Is Creatine Supplementation For Everyone?

Creatine supplementation may not be effective for everyone. There are possible safety concerns with creatine supplementation that will be discussed later. Due to the mechanisms by which creatine supplementation works, it may not be effective for endurance athletes to supplement with creatine. A significant percentage of the general population appears to have no response to creatine.

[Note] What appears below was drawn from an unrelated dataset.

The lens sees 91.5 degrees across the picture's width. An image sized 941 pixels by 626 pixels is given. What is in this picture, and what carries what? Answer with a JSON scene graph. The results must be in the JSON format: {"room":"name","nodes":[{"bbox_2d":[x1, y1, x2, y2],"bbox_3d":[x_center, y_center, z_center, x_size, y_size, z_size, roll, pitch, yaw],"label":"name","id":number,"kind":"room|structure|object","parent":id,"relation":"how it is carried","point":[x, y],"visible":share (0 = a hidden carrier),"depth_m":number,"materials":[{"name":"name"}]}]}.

People on vegetarian diets seem to have a greater response to creatine, theoretically due to the lack of dietary creatine intake. From this, it can be inferred that individuals who consume large amounts of protein on a daily basis, especially red meat, will have a less significant response to creatine supplementation to the amount being ingested through typical dietary means. It is interesting to note that most creatine research uses the standard protocol of 5 g / d for "maintenance".

Anecdotal evidence suggests a high rate of success with creatine supplementation. This same evidence indicates that doses in the field are much higher than the established research protocol or recommended label amounts.

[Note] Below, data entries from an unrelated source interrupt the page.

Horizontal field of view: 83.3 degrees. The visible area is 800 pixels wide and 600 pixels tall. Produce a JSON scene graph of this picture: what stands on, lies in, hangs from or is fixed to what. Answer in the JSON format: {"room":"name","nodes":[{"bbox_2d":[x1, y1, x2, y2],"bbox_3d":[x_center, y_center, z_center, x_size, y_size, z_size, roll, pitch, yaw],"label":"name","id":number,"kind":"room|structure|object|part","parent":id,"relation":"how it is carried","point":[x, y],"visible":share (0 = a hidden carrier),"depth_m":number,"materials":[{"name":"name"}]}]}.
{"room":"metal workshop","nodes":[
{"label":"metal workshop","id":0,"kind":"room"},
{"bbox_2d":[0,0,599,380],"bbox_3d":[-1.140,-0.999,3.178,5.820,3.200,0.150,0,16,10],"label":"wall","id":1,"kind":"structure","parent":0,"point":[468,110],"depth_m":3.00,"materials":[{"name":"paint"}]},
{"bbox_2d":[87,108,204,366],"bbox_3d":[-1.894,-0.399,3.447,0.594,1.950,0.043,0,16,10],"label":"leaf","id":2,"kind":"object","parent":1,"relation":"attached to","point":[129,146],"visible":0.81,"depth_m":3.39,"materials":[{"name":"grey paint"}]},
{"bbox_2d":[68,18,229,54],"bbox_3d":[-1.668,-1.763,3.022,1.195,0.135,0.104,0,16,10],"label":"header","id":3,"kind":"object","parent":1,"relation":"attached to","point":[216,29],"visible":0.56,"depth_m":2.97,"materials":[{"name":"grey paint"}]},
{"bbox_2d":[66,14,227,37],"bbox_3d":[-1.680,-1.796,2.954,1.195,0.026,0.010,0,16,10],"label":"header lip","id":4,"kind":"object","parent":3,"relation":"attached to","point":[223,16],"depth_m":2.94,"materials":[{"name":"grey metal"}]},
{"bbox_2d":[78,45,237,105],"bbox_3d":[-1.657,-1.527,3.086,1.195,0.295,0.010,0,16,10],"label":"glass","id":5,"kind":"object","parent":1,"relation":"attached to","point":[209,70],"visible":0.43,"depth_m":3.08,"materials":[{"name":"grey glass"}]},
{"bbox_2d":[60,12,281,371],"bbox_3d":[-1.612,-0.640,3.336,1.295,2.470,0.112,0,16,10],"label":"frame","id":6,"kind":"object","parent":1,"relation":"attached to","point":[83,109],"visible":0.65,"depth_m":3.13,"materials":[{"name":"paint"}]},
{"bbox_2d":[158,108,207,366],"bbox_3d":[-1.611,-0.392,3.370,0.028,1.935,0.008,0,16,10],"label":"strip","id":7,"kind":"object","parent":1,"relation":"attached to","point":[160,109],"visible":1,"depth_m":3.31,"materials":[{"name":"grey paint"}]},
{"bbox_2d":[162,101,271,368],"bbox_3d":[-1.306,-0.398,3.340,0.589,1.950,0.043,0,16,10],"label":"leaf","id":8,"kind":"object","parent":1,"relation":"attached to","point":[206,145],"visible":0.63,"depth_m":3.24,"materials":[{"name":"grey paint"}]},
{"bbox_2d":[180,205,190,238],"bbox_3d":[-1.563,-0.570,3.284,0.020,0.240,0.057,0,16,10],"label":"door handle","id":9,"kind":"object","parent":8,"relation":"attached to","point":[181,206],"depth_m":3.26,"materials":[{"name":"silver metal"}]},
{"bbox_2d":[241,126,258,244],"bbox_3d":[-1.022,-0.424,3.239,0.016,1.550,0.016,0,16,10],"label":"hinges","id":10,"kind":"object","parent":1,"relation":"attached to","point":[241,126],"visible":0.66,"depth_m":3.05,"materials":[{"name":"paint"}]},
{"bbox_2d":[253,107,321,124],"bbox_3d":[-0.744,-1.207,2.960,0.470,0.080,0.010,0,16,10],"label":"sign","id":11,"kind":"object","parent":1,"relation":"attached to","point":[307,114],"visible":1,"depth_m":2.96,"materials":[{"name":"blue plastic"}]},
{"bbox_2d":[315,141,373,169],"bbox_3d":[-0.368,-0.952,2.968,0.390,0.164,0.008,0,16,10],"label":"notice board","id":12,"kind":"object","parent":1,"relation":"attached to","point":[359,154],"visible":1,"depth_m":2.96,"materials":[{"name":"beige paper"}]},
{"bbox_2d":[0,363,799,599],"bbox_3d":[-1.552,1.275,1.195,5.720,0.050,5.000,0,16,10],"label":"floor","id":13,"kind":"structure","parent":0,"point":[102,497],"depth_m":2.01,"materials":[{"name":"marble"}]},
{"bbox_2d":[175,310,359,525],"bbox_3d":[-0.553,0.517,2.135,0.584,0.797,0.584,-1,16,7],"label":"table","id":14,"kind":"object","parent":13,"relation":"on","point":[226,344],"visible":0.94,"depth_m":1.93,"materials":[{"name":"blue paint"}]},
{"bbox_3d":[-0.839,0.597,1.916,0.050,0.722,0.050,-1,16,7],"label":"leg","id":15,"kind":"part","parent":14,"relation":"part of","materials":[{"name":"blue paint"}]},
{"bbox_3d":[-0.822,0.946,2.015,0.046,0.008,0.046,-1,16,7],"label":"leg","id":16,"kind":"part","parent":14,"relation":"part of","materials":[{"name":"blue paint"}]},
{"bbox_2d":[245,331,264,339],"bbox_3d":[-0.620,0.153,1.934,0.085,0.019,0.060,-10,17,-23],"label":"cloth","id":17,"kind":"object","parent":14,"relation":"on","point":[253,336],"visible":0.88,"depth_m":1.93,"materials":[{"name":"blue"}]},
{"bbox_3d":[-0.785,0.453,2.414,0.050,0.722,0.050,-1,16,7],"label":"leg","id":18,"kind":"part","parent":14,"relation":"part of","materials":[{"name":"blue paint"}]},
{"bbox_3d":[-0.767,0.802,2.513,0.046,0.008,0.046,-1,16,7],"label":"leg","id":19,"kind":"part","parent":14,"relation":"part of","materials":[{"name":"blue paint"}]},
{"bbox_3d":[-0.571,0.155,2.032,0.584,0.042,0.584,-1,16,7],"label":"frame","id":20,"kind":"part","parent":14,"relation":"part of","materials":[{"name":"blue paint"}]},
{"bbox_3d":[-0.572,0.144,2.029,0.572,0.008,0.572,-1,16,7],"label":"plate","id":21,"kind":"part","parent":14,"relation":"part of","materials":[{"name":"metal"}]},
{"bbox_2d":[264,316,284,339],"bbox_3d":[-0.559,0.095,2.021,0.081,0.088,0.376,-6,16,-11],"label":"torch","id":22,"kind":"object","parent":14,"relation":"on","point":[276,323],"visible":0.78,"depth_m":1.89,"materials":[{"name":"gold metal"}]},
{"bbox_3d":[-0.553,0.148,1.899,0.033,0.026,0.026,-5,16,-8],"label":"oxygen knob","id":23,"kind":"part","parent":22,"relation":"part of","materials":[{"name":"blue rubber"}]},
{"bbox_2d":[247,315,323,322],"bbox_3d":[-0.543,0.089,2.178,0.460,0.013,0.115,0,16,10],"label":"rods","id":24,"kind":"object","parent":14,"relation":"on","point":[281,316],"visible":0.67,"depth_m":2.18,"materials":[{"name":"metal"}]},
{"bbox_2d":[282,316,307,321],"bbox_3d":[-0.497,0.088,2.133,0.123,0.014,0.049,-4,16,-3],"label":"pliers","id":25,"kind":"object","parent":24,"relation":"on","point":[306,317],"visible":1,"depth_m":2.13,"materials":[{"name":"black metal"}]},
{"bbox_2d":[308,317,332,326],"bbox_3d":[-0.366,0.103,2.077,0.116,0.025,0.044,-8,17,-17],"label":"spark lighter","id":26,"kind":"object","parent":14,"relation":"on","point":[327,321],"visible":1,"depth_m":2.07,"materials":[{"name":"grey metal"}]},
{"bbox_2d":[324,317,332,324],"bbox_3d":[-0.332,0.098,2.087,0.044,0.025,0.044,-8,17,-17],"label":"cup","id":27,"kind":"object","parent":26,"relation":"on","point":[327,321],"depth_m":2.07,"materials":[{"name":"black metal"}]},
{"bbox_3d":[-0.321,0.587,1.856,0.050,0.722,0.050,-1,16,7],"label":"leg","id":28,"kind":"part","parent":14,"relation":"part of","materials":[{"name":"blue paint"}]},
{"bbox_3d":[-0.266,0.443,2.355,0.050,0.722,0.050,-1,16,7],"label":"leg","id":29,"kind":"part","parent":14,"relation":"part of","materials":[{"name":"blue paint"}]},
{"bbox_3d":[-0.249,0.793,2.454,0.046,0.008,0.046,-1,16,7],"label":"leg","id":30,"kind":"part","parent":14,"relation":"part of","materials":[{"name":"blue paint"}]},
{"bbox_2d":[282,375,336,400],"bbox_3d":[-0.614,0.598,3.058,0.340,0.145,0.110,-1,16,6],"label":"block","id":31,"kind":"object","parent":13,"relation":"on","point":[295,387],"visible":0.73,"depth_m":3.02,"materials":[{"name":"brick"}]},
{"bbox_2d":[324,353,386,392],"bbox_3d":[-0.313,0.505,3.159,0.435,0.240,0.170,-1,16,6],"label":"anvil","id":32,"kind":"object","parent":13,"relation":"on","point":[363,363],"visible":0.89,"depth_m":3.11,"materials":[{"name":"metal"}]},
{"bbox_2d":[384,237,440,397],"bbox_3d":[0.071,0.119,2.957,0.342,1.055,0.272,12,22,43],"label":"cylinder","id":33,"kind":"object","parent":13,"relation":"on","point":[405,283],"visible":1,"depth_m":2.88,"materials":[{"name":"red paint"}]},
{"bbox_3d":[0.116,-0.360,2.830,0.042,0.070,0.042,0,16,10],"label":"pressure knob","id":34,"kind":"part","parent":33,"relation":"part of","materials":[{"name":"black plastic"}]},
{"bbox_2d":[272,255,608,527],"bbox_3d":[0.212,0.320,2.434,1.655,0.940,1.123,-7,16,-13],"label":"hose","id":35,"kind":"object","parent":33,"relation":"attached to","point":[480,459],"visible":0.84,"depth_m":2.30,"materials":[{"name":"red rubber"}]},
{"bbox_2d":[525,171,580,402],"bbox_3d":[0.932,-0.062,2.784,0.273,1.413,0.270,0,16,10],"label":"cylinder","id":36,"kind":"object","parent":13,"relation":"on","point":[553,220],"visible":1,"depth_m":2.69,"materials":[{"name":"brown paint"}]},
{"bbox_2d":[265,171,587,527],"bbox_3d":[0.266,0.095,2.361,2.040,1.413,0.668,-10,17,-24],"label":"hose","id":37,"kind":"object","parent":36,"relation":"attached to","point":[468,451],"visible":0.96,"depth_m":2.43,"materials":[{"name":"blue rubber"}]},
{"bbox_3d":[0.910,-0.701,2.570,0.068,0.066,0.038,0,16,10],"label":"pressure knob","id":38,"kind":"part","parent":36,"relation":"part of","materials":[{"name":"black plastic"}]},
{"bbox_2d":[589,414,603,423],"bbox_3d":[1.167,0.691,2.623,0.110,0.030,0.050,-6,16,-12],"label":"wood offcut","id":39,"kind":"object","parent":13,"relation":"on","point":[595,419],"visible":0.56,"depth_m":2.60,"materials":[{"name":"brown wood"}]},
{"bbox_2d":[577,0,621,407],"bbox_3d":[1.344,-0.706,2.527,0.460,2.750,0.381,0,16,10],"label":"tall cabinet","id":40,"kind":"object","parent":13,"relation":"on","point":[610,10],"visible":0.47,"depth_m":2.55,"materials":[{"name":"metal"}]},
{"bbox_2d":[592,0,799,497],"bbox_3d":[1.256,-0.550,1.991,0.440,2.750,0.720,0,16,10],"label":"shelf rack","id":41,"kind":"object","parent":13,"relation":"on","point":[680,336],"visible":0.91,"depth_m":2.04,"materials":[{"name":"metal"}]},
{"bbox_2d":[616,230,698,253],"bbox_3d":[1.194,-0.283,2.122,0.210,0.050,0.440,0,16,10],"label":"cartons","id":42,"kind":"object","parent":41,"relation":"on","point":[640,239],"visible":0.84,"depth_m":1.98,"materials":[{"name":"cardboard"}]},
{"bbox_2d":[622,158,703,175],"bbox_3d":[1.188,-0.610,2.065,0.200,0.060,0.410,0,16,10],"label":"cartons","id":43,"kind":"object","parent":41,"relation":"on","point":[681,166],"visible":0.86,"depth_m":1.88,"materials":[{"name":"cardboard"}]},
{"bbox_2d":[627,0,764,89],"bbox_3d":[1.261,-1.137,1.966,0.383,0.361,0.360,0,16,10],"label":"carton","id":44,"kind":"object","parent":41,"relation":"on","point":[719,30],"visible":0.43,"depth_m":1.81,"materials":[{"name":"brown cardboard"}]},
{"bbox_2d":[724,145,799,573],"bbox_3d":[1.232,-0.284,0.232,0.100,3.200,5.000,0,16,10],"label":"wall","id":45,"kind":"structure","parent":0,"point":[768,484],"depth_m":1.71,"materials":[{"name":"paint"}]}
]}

This may account for a higher anecdotal rate of success and perceived effect in the field as opposed to what is suggested in the literature. Anecdotal evidence is not a substitute for scientific research, but should be taken into account. What happens in "the real world" is much more important than what occurs in isolated, scientific trials when trying to make a "real world" application of creatine supplementation.

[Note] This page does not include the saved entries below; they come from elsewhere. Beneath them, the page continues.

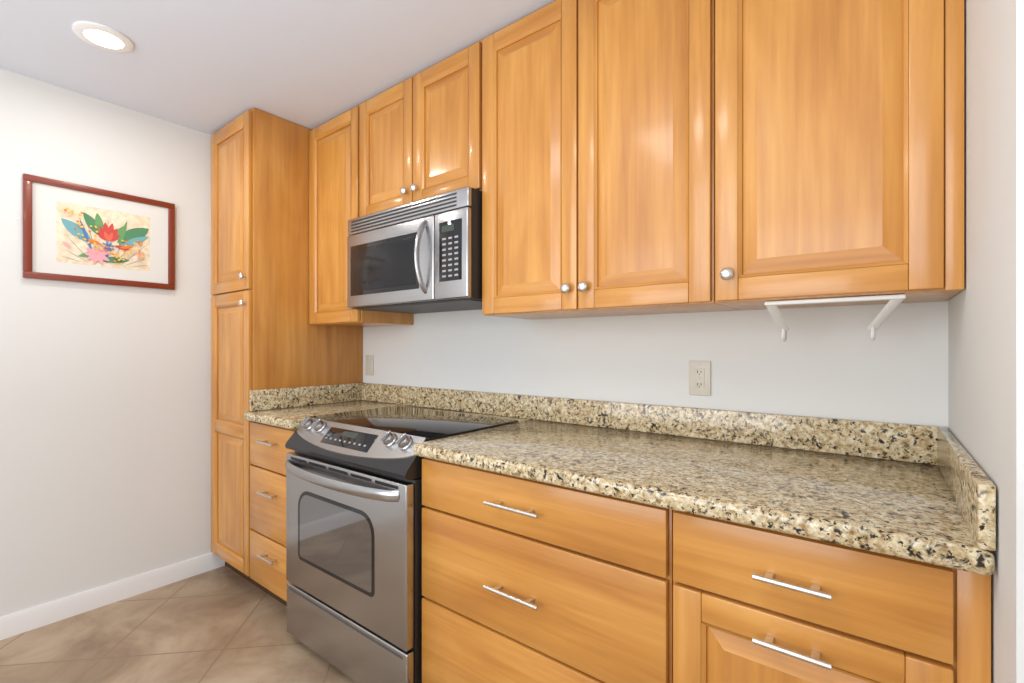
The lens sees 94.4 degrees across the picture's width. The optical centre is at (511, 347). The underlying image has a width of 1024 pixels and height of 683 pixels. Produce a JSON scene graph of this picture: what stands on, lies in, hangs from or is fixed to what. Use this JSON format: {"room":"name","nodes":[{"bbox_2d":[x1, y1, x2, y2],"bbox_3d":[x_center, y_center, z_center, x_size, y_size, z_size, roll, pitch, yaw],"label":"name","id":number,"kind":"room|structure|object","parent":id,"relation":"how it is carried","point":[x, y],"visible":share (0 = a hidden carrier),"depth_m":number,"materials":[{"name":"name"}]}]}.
{"room":"kitchen","nodes":[
{"label":"kitchen","id":0,"kind":"room"},
{"bbox_2d":[0,68,211,616],"bbox_3d":[-2.576,0.025,1.550,0.150,2.390,4.050,0,0,38],"label":"wall","id":1,"kind":"structure","parent":0,"point":[105,434],"depth_m":2.24,"materials":[{"name":"white paint"}]},
{"bbox_2d":[17,173,174,289],"bbox_3d":[-1.928,-0.522,2.240,0.026,0.446,0.570,0,0,38],"label":"picture frame","id":2,"kind":"object","parent":1,"relation":"attached to","point":[72,232],"visible":1,"depth_m":2.22,"materials":[{"name":"brown wood"}]},
{"bbox_2d":[0,552,224,639],"bbox_3d":[-2.635,1.174,1.339,0.014,0.092,3.342,0,0,38],"label":"baseboard","id":3,"kind":"structure","parent":1,"relation":"attached to","point":[23,621],"depth_m":2.24,"materials":[{"name":"white wood"}]},
{"bbox_2d":[0,566,355,682],"bbox_3d":[-0.614,1.250,0.122,5.000,0.060,4.200,0,0,38],"label":"floor","id":4,"kind":"structure","parent":0,"point":[224,624],"depth_m":1.96,"materials":[{"name":"tile"}]},
{"bbox_2d":[250,422,295,605],"bbox_3d":[-0.905,0.783,2.387,0.450,0.873,0.672,0,0,38],"label":"base cabinet","id":5,"kind":"object","parent":4,"relation":"on","point":[269,450],"visible":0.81,"depth_m":2.16,"materials":[{"name":"brown wood"}]},
{"bbox_2d":[211,107,362,592],"bbox_3d":[-1.282,0.026,2.681,0.502,2.387,0.670,0,0,38],"label":"pantry","id":6,"kind":"object","parent":4,"relation":"on","point":[265,334],"visible":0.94,"depth_m":2.42,"materials":[{"name":"brown wood"}]},
{"bbox_2d":[285,406,517,682],"bbox_3d":[-0.480,0.752,1.935,0.785,0.935,0.640,0,0,38],"label":"range","id":7,"kind":"object","parent":4,"relation":"on","point":[354,506],"visible":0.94,"depth_m":1.69,"materials":[{"name":"silver metal"}]},
{"bbox_2d":[422,458,672,682],"bbox_3d":[0.207,0.783,1.523,0.810,0.873,0.672,0,0,38],"label":"base cabinet","id":8,"kind":"object","parent":4,"relation":"on","point":[527,581],"visible":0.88,"depth_m":1.25,"materials":[{"name":"brown wood"}]},
{"bbox_2d":[243,383,995,574],"bbox_3d":[-0.077,0.276,1.748,2.540,0.140,0.667,0,0,38],"label":"countertop","id":9,"kind":"structure","parent":8,"relation":"on","point":[924,493],"depth_m":1.26,"materials":[{"name":"stone"}]},
{"bbox_2d":[673,510,990,682],"bbox_3d":[0.727,0.783,1.121,0.500,0.873,0.672,0,0,38],"label":"base cabinet","id":10,"kind":"object","parent":4,"relation":"on","point":[751,604],"visible":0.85,"depth_m":0.87,"materials":[{"name":"brown wood"}]},
{"bbox_2d":[0,0,555,134],"bbox_3d":[-0.614,-1.195,0.122,5.000,0.050,4.200,0,0,38],"label":"ceiling","id":11,"kind":"structure","parent":0,"point":[210,67],"depth_m":1.86,"materials":[{"name":"white paint"}]},
{"bbox_2d":[72,21,133,52],"bbox_3d":[-1.537,-1.165,1.788,0.176,0.010,0.176,0,0,38],"label":"recessed light","id":12,"kind":"object","parent":11,"relation":"in","point":[103,37],"visible":1,"depth_m":1.77,"materials":[{"name":"white plastic"}]},
{"bbox_2d":[363,301,947,427],"bbox_3d":[0.627,0.025,1.722,5.000,2.390,0.150,0,0,38],"label":"wall","id":13,"kind":"structure","parent":0,"point":[835,362],"depth_m":1.61,"materials":[{"name":"white paint"}]},
{"bbox_2d":[309,103,412,326],"bbox_3d":[-0.813,-0.643,2.507,0.448,1.047,0.370,0,0,38],"label":"upper cabinet","id":14,"kind":"object","parent":13,"relation":"attached to","point":[333,176],"visible":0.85,"depth_m":2.39,"materials":[{"name":"brown wood"}]},
{"bbox_2d":[365,355,372,374],"bbox_3d":[-0.827,0.102,2.749,0.072,0.117,0.010,0,0,38],"label":"outlet","id":15,"kind":"object","parent":13,"relation":"attached to","point":[368,364],"visible":1,"depth_m":2.75,"materials":[{"name":"beige plastic"}]},
{"bbox_2d":[347,186,481,313],"bbox_3d":[-0.357,-0.383,2.096,0.762,0.414,0.460,0,0,38],"label":"microwave","id":16,"kind":"object","parent":13,"relation":"attached to","point":[421,256],"visible":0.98,"depth_m":1.90,"materials":[{"name":"silver metal"}]},
{"bbox_2d":[359,39,482,216],"bbox_3d":[-0.330,-0.881,2.132,0.771,0.572,0.370,0,0,38],"label":"upper cabinet","id":17,"kind":"object","parent":13,"relation":"attached to","point":[420,135],"visible":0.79,"depth_m":1.98,"materials":[{"name":"brown wood"}]},
{"bbox_2d":[482,0,738,319],"bbox_3d":[0.302,-0.643,1.641,0.825,1.047,0.370,0,0,38],"label":"upper cabinet","id":18,"kind":"object","parent":13,"relation":"attached to","point":[598,158],"visible":1,"depth_m":1.49,"materials":[{"name":"brown wood"}]},
{"bbox_2d":[689,361,710,395],"bbox_3d":[0.638,0.104,1.613,0.072,0.117,0.009,0,0,38],"label":"outlet","id":19,"kind":"object","parent":13,"relation":"attached to","point":[699,377],"visible":1,"depth_m":1.61,"materials":[{"name":"beige plastic"}]},
{"bbox_2d":[715,0,963,309],"bbox_3d":[0.823,-0.643,1.237,0.490,1.047,0.370,0,0,38],"label":"upper cabinet","id":20,"kind":"object","parent":13,"relation":"attached to","point":[839,148],"visible":0.98,"depth_m":1.10,"materials":[{"name":"brown wood"}]},
{"bbox_2d":[764,294,905,341],"bbox_3d":[0.807,-0.067,1.196,0.281,0.102,0.163,0,0,38],"label":"paper towel holder","id":21,"kind":"object","parent":20,"relation":"attached to","point":[887,310],"visible":1,"depth_m":1.15,"materials":[{"name":"white plastic"}]},
{"bbox_2d":[948,0,1023,682],"bbox_3d":[0.943,0.025,0.889,0.120,2.390,0.780,0,0,38],"label":"wall","id":22,"kind":"structure","parent":0,"point":[986,366],"depth_m":0.72,"materials":[{"name":"white paint"}]}
]}

Is Creatine Supplementation Safe?

The majority of studies indicate that supplementation with creatine for prolonged periods of time using large doses are safe. One study concluded that supplementation from nine (9) weeks up to five (5) years did not adversely affect renal function . Yet another study examined muscle damage, hepatic (liver) and renal (kidney) function, and found no adverse effects from creatine supplementation.

There is potential cause for concern, however. The by-product of creatine use in the muscle is creatinine. Creatinine is typically harmless, and is flushed by the kidneys. When the kidneys are not functioning properly, however, any type of excess strain can cause problems. Creatinine levels are typically used to monitor kidney function, and creatine supplementation will raise these levels. A study done on animals with existing kidney problems showed that creatine supplementation aggravated and increased the acuteness of these conditions. Therefore, creatine supplementation may not be wise for individuals with renal disease or dysfunction.

The largest safety concern with creatine is most likely the quality of the product. Creatine is manufactured from sarcosine and cyanamide. During the production of creatine, contaminants such as dicyandiamide, dihydrotriazines, creatinine, and various ions are produced. Supplementation with large doses for prolonged periods of time with a product that has not been sufficiently screened for contaminants could be cause for concern. Finding a reputable company that provides quality creatine product is very important when considering creatine supplementation.

An Interesting Side Note: Creatine And Aerobic Capacity

Creatine is mainly discussed with reference to its effect on anaerobic output, specifically in the ATP-CP and glycolytic range of muscular energetics. It is important to note that a few studies do support ergogenic effects on oxidative (aerobic) systems as well.

One study showed that creatine supplementation reduced the "oxygen cost" of activity, meaning that less strain was placed on the cardiovascular system when performing aerobic work after creatine supplementation. Another study, performed on animals, concluded that creatine supplementation increases the oxidative potential of cardiac muscle. Both of these studies seem to indicate increased aerobic capacity.

For an individual concerned with fitness, this is very important information. If creatine increases aerobic capacity, creatine supplementation could potentially increase the amount of workload performed during cardiovascular sessions. This would mean more caloric output. Combined with resistance training and proper nutrition, the end result would be a net loss of body fat (combined with an increase in lean muscle mass as evidenced by the other effects of creatine supplementation). This is a powerful combination of effects!